INPUT RECORDS: Begin

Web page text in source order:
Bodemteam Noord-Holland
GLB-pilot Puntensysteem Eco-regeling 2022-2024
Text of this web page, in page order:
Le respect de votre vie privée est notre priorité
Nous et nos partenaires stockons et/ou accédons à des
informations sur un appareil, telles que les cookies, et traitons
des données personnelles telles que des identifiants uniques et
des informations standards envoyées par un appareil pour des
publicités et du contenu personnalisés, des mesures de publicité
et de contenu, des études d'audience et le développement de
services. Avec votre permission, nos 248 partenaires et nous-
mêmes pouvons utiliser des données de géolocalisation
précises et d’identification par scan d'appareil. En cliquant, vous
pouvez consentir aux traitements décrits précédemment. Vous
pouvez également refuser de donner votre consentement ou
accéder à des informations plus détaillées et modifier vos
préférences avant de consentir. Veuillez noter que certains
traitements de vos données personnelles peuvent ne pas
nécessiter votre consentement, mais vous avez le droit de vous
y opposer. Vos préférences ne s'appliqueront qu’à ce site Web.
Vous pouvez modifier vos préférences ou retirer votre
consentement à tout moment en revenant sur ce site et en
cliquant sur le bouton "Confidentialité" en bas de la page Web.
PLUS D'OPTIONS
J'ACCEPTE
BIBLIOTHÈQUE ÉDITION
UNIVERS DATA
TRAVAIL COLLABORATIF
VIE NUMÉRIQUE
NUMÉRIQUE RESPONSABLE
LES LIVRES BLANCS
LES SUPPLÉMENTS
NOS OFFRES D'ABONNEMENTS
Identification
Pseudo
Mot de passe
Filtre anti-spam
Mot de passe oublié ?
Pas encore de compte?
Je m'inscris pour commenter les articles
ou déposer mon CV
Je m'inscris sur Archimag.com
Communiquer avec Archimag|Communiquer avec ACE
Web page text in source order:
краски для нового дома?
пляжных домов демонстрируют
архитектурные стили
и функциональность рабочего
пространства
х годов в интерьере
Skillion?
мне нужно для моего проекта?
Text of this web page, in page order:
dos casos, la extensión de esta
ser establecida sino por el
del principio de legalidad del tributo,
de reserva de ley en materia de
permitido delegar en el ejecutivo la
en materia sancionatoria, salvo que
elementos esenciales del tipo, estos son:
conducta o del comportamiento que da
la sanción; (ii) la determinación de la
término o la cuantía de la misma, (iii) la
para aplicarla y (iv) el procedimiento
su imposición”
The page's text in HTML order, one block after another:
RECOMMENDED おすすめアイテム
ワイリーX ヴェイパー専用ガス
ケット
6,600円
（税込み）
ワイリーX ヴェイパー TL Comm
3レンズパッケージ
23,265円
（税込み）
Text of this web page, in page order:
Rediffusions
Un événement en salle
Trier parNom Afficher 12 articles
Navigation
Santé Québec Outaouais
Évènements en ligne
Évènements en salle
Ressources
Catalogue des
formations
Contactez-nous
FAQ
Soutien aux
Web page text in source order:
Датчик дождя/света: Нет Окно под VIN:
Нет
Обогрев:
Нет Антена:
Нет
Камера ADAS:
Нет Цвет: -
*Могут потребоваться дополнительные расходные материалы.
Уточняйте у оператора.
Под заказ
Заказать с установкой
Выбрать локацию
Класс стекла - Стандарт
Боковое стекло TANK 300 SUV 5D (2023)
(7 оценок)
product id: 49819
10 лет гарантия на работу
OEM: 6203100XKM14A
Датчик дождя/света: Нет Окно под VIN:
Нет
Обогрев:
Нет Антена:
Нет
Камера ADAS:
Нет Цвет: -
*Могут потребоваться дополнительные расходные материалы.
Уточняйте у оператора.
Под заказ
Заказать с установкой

INPUT RECORDS: End
INPUT RECORDS: Begin

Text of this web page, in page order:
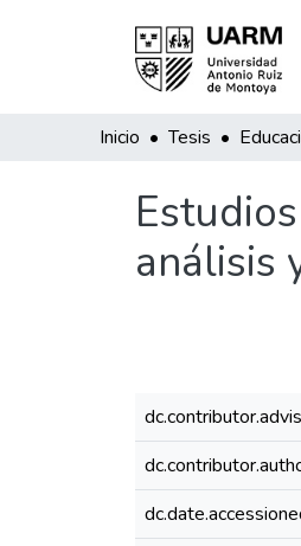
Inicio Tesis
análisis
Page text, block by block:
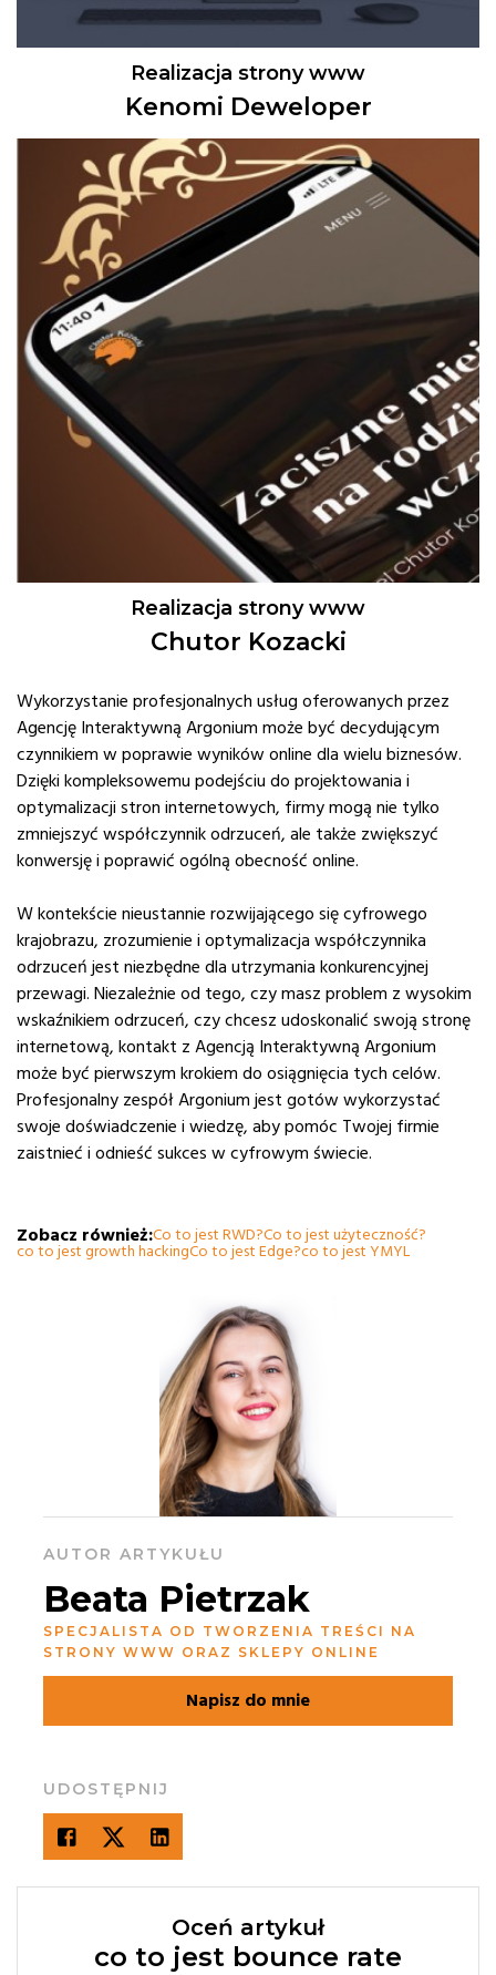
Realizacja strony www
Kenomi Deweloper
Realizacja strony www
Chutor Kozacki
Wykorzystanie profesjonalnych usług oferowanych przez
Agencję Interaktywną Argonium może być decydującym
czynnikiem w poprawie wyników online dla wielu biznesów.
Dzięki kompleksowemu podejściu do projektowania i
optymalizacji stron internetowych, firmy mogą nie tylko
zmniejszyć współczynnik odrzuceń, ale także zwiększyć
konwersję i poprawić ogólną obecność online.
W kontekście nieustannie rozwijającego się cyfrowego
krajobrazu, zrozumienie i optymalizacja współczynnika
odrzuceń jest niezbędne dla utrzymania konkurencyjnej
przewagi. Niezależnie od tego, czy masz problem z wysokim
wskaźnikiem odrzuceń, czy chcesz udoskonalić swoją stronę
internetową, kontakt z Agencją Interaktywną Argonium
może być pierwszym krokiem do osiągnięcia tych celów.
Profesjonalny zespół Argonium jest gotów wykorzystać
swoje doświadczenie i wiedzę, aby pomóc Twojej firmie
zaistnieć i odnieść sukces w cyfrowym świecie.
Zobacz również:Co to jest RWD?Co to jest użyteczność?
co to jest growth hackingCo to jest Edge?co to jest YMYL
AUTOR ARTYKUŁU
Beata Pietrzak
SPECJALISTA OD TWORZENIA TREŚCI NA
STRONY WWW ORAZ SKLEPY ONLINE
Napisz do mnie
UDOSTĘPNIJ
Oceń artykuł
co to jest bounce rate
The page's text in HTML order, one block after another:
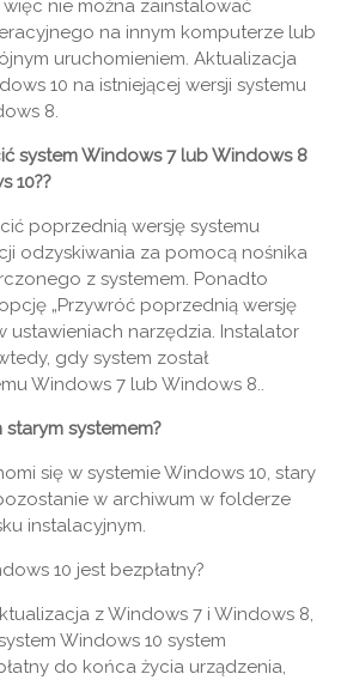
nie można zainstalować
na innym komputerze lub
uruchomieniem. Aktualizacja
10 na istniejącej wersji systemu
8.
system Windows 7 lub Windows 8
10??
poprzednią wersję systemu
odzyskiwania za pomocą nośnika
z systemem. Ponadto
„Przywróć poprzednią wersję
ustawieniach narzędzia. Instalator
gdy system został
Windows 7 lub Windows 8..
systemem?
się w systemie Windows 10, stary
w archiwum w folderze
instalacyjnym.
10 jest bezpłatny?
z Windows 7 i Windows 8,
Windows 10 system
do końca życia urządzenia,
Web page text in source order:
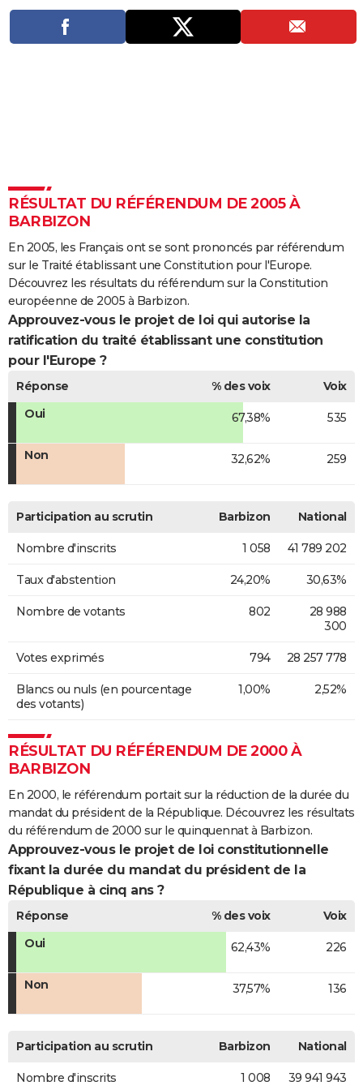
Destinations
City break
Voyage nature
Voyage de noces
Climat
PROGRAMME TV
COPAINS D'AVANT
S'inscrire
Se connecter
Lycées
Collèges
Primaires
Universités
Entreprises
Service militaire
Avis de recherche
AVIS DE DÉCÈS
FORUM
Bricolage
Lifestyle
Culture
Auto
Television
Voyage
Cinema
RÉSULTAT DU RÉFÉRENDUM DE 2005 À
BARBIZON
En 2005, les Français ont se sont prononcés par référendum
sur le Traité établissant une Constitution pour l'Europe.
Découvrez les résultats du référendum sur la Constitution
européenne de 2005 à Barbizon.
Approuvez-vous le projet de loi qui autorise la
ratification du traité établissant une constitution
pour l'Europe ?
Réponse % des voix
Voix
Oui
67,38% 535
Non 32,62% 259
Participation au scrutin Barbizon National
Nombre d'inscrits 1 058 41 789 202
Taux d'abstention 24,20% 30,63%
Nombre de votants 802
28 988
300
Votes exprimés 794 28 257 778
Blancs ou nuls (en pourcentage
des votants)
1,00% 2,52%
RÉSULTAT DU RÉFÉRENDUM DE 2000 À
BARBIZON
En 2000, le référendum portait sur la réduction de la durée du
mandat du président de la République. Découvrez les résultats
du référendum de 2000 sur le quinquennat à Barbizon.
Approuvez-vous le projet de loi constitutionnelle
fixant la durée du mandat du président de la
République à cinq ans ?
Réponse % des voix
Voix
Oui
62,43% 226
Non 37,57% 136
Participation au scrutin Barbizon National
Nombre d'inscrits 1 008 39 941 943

INPUT RECORDS: End
INPUT RECORDS: Begin

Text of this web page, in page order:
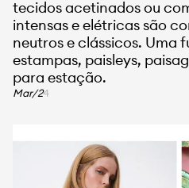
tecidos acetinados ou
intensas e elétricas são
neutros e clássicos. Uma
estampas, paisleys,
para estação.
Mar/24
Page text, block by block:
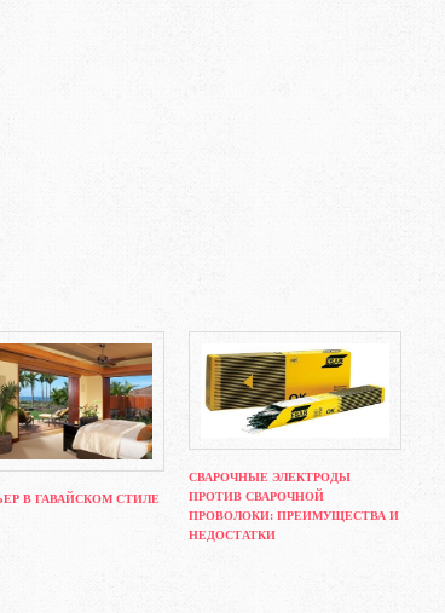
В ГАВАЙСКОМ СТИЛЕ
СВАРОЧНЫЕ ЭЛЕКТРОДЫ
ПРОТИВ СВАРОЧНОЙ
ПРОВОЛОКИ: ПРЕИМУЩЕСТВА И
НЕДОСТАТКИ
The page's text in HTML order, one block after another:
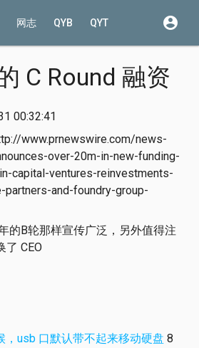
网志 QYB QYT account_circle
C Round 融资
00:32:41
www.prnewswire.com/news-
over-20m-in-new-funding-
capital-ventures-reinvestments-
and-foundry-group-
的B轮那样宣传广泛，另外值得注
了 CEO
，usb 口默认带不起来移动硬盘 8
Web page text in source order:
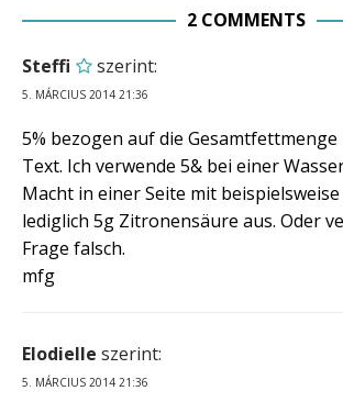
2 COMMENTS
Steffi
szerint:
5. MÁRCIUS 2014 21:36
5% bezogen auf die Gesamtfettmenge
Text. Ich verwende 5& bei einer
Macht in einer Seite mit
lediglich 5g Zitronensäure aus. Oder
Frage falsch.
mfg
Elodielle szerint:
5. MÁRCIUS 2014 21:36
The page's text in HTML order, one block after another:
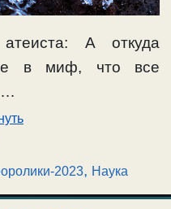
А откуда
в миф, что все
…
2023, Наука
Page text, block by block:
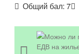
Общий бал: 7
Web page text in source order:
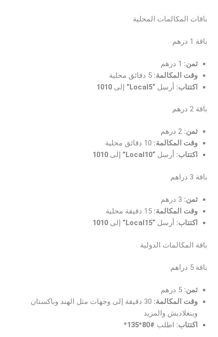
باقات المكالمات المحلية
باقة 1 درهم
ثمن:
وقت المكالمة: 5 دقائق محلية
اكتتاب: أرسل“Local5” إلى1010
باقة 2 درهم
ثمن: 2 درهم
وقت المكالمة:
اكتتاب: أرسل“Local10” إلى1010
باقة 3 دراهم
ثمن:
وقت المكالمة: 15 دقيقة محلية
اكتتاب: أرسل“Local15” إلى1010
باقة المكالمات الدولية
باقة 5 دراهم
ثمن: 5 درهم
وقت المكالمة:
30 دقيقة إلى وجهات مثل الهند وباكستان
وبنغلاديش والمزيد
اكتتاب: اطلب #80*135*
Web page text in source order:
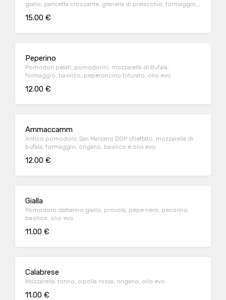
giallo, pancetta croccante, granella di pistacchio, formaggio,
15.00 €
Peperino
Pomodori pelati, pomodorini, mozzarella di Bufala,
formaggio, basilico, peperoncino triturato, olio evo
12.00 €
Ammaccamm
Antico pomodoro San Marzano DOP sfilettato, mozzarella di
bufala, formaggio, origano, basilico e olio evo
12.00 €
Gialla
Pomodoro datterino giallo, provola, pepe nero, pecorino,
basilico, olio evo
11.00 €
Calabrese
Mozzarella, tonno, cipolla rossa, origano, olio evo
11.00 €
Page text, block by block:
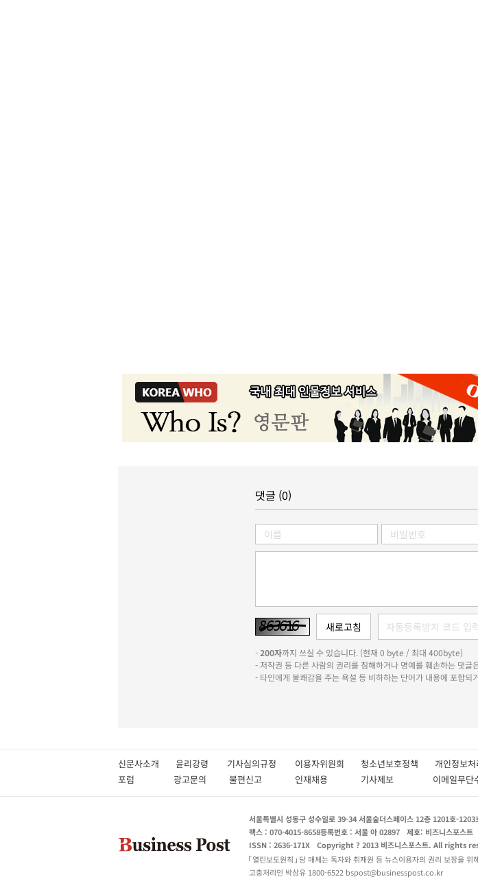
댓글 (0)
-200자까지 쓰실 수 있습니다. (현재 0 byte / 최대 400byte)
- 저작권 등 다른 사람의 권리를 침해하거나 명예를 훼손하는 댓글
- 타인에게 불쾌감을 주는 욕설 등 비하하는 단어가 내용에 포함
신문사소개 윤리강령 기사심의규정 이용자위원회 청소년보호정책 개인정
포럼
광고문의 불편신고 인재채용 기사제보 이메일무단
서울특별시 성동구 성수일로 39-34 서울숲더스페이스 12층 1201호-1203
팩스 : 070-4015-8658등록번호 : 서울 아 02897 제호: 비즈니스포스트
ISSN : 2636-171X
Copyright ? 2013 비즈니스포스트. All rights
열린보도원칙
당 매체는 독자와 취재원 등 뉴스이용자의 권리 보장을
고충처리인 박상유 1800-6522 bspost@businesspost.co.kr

INPUT RECORDS: End

YOUR INSTRUCTIONS:
Would you write out exactly the lines above, starting at the line containing "para estação." and stopping after the line containing "Macht in einer Seite mit"? Omit the pictures.

OUTPUT:
para estação.
Mar/24
Page text, block by block:
В ГАВАЙСКОМ СТИЛЕ
СВАРОЧНЫЕ ЭЛЕКТРОДЫ
ПРОТИВ СВАРОЧНОЙ
ПРОВОЛОКИ: ПРЕИМУЩЕСТВА И
НЕДОСТАТКИ
The page's text in HTML order, one block after another:
网志 QYB QYT account_circle
C Round 融资
00:32:41
www.prnewswire.com/news-
over-20m-in-new-funding-
capital-ventures-reinvestments-
and-foundry-group-
的B轮那样宣传广泛，另外值得注
了 CEO
，usb 口默认带不起来移动硬盘 8
Web page text in source order:
2 COMMENTS
Steffi
szerint:
5. MÁRCIUS 2014 21:36
5% bezogen auf die Gesamtfettmenge
Text. Ich verwende 5& bei einer
Macht in einer Seite mit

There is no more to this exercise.